■ **Required work**
Two lines in the data below mark the range: the one with "Auto generated by spf13/cobra on 6-Jun-2022" and the one with "India News | Punjab: BSF". Return both, along with every line between them, exactly.

■ **Data entries**
=-=-=

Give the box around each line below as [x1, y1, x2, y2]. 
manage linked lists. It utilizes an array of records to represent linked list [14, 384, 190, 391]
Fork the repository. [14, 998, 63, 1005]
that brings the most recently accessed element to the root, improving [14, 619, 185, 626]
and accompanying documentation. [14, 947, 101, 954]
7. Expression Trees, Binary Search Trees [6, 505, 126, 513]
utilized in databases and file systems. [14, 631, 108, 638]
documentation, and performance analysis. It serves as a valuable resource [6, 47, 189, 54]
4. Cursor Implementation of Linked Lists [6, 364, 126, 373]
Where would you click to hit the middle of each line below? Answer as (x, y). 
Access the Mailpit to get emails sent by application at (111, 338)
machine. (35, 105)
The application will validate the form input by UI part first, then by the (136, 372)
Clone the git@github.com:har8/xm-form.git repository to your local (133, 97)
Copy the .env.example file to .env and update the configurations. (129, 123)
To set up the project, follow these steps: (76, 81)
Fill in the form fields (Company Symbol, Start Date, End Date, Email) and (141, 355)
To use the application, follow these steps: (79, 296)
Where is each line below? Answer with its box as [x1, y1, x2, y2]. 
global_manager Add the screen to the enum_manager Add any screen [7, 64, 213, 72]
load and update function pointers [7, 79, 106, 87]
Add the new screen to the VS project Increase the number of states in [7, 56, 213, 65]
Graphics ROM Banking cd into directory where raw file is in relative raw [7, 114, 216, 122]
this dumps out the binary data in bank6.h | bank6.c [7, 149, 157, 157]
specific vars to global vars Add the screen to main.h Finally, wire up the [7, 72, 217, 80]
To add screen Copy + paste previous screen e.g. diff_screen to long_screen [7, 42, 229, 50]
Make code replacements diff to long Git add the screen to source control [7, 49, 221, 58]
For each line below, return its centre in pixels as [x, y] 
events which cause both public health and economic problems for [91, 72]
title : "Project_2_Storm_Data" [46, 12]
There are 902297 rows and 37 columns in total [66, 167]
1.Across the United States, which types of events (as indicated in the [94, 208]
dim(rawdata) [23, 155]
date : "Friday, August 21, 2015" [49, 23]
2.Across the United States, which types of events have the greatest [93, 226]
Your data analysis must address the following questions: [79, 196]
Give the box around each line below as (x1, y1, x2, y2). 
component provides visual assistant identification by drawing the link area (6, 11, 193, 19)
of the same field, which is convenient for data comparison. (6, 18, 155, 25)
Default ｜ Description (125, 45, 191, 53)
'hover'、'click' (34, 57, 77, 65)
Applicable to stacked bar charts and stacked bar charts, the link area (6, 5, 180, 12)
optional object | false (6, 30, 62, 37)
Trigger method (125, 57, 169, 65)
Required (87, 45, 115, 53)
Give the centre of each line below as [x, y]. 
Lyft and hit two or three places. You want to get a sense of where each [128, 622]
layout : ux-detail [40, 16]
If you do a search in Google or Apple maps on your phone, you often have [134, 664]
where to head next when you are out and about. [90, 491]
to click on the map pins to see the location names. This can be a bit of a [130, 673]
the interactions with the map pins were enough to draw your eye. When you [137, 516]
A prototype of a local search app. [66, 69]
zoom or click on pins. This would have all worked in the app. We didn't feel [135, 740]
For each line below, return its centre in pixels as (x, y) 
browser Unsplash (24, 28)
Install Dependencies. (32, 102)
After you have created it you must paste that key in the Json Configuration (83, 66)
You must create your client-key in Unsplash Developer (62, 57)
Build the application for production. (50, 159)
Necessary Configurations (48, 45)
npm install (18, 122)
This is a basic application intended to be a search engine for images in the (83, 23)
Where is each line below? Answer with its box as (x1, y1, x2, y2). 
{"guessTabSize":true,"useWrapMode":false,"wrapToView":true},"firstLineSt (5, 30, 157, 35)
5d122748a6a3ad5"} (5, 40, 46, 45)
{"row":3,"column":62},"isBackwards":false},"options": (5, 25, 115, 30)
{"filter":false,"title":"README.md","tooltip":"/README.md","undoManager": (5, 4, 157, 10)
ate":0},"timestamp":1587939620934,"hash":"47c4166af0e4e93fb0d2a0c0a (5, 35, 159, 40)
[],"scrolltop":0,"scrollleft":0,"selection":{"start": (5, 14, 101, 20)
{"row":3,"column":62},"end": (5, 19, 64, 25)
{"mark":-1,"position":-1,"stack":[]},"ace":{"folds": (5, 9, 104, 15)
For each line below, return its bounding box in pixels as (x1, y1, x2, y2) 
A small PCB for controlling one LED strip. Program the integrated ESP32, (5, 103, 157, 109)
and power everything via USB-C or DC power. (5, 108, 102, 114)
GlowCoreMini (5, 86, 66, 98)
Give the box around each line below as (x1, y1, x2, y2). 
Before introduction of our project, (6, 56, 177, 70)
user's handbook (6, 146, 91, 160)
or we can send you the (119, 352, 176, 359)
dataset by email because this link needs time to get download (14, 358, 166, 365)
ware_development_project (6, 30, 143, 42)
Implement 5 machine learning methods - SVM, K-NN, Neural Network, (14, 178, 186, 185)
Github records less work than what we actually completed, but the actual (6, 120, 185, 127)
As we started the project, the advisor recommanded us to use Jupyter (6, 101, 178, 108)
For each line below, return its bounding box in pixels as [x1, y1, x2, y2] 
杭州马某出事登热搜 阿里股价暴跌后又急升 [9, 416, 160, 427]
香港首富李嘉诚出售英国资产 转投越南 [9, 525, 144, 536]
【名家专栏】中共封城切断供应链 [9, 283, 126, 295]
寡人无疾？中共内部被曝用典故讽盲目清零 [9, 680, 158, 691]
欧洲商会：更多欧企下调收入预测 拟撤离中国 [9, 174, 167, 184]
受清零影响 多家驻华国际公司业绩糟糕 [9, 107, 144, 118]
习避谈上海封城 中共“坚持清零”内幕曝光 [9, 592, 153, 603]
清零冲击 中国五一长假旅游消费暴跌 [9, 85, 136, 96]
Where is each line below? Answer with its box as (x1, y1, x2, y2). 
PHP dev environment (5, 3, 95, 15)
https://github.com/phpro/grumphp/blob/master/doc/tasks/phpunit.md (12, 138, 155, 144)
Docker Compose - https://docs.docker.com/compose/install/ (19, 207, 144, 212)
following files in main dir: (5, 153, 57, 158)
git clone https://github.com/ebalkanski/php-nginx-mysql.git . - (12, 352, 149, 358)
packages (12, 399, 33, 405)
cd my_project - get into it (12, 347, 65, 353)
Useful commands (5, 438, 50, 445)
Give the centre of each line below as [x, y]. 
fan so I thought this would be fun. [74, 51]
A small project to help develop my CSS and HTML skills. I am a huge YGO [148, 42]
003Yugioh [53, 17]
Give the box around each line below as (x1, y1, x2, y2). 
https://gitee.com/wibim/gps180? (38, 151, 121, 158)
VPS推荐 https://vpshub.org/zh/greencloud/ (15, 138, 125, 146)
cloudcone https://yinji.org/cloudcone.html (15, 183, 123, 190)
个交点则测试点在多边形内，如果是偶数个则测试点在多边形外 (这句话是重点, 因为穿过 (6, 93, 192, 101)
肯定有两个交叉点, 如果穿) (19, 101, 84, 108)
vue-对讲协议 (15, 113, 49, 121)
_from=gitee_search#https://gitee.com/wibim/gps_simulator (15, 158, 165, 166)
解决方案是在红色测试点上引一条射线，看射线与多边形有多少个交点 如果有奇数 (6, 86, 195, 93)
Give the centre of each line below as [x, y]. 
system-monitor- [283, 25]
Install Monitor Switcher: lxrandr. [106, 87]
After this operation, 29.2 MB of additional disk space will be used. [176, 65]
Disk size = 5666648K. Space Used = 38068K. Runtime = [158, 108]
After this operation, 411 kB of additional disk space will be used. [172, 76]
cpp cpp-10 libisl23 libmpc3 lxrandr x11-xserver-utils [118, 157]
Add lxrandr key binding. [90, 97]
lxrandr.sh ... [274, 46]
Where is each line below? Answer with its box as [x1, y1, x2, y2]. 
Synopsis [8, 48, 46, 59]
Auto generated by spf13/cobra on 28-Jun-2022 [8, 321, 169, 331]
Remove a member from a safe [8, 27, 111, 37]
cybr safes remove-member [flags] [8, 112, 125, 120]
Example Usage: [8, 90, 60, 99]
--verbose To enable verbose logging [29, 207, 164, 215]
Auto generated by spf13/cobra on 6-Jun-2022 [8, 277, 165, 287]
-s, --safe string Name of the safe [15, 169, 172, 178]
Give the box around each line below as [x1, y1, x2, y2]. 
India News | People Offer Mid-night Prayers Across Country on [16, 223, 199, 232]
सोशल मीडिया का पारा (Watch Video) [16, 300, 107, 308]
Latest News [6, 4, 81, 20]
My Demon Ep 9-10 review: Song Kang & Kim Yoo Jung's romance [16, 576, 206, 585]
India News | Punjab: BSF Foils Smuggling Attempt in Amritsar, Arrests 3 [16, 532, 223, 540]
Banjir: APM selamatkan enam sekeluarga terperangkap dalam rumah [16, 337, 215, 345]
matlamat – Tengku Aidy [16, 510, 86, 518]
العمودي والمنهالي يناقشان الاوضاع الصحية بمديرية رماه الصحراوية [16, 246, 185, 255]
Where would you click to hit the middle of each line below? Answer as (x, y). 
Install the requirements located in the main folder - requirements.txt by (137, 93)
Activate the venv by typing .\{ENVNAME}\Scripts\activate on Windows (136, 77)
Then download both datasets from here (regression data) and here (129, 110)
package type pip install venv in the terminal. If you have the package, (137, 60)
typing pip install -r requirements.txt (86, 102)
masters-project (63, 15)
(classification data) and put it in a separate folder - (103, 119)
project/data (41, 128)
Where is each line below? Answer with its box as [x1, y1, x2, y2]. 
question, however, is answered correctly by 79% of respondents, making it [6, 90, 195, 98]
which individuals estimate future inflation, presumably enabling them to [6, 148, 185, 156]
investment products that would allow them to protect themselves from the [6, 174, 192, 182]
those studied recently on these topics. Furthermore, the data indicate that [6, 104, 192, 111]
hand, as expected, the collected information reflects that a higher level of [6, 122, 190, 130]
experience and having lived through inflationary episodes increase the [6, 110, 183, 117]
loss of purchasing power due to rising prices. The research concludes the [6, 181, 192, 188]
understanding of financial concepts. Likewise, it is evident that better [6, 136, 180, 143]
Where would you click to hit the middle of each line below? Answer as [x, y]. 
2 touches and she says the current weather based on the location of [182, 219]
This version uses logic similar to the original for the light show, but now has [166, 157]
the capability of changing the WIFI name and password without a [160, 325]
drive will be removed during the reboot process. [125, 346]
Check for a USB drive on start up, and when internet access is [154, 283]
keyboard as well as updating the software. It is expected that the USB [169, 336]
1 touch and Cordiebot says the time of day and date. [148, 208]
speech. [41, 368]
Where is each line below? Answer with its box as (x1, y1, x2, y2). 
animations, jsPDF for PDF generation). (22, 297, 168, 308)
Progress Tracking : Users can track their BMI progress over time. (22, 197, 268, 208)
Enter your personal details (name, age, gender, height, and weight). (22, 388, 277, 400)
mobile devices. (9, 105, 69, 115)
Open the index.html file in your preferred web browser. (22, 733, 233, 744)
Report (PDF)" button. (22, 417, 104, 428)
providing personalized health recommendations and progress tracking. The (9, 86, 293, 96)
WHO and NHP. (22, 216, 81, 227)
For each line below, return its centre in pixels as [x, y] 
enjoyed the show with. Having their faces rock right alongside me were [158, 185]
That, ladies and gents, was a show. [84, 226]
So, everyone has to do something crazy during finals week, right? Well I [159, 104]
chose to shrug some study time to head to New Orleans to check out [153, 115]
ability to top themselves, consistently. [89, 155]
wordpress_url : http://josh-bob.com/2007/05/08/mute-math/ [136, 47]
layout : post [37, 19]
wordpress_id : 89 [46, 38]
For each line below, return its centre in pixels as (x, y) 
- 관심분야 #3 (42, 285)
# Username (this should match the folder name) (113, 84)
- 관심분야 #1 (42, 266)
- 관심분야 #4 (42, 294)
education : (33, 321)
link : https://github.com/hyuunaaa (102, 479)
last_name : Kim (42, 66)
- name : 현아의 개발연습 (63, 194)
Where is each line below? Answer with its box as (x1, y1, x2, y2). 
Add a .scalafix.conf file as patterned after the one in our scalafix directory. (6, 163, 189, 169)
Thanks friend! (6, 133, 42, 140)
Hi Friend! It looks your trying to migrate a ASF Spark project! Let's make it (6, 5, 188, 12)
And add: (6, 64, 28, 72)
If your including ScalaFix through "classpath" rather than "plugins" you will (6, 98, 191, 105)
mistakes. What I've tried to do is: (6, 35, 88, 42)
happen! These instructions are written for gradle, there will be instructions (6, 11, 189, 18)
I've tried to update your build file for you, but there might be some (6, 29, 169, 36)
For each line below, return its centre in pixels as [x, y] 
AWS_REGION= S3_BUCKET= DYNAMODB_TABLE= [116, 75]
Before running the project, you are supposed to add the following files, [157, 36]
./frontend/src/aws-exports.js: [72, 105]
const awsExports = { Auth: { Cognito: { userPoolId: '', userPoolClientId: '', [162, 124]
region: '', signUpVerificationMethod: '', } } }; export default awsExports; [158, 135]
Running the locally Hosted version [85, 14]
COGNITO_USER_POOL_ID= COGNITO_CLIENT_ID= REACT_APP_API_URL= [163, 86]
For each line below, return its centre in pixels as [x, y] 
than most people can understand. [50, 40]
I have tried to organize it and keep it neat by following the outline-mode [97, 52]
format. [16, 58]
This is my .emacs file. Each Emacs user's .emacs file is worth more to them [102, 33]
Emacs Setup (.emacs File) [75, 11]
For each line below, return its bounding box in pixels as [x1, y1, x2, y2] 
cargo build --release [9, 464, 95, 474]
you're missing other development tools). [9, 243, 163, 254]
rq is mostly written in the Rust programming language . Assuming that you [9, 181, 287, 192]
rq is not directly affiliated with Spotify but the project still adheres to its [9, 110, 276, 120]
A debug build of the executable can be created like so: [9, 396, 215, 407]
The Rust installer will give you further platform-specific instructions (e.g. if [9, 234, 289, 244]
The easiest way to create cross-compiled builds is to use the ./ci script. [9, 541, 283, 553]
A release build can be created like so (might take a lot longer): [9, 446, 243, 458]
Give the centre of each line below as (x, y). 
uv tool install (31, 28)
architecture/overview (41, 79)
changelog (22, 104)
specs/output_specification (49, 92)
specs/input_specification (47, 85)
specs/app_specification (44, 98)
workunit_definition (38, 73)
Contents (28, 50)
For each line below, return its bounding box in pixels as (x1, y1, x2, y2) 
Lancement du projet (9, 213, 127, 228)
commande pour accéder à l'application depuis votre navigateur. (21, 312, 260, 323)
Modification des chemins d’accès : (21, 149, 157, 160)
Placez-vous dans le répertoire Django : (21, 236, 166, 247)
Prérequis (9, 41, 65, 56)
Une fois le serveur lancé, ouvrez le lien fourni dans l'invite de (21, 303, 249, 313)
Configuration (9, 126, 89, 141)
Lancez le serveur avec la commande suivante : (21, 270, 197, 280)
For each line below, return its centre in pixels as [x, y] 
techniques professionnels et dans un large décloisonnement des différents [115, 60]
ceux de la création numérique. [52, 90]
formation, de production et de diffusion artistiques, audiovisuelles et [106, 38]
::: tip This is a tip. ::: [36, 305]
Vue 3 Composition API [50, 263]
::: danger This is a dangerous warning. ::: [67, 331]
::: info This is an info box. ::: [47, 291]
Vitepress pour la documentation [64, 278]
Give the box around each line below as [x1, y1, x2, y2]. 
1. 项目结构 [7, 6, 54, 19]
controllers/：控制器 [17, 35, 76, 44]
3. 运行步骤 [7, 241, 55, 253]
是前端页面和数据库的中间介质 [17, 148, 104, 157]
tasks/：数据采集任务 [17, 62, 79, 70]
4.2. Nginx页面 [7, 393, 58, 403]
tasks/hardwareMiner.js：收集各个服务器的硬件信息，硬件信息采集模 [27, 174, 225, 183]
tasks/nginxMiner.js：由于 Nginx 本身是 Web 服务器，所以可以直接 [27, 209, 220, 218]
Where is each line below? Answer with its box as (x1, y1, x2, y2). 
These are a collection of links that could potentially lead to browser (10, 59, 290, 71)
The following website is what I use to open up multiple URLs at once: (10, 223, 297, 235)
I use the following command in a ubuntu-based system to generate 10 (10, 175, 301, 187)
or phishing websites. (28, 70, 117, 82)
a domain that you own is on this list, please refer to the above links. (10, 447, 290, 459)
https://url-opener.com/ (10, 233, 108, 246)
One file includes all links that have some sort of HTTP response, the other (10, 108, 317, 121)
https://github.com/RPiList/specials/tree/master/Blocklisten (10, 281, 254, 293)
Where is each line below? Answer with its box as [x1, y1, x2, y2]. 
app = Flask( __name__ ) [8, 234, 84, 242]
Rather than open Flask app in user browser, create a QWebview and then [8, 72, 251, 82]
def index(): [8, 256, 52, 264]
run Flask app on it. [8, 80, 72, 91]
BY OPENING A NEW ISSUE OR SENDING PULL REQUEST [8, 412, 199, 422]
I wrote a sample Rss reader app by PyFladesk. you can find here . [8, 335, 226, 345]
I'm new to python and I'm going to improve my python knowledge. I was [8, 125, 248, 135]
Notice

=-=-=

■ **Task output**
Auto generated by spf13/cobra on 6-Jun-2022 [8, 277, 165, 287]
-s, --safe string Name of the safe [15, 169, 172, 178]
Give the box around each line below as [x1, y1, x2, y2]. 
India News | People Offer Mid-night Prayers Across Country on [16, 223, 199, 232]
सोशल मीडिया का पारा (Watch Video) [16, 300, 107, 308]
Latest News [6, 4, 81, 20]
My Demon Ep 9-10 review: Song Kang & Kim Yoo Jung's romance [16, 576, 206, 585]
India News | Punjab: BSF Foils Smuggling Attempt in Amritsar, Arrests 3 [16, 532, 223, 540]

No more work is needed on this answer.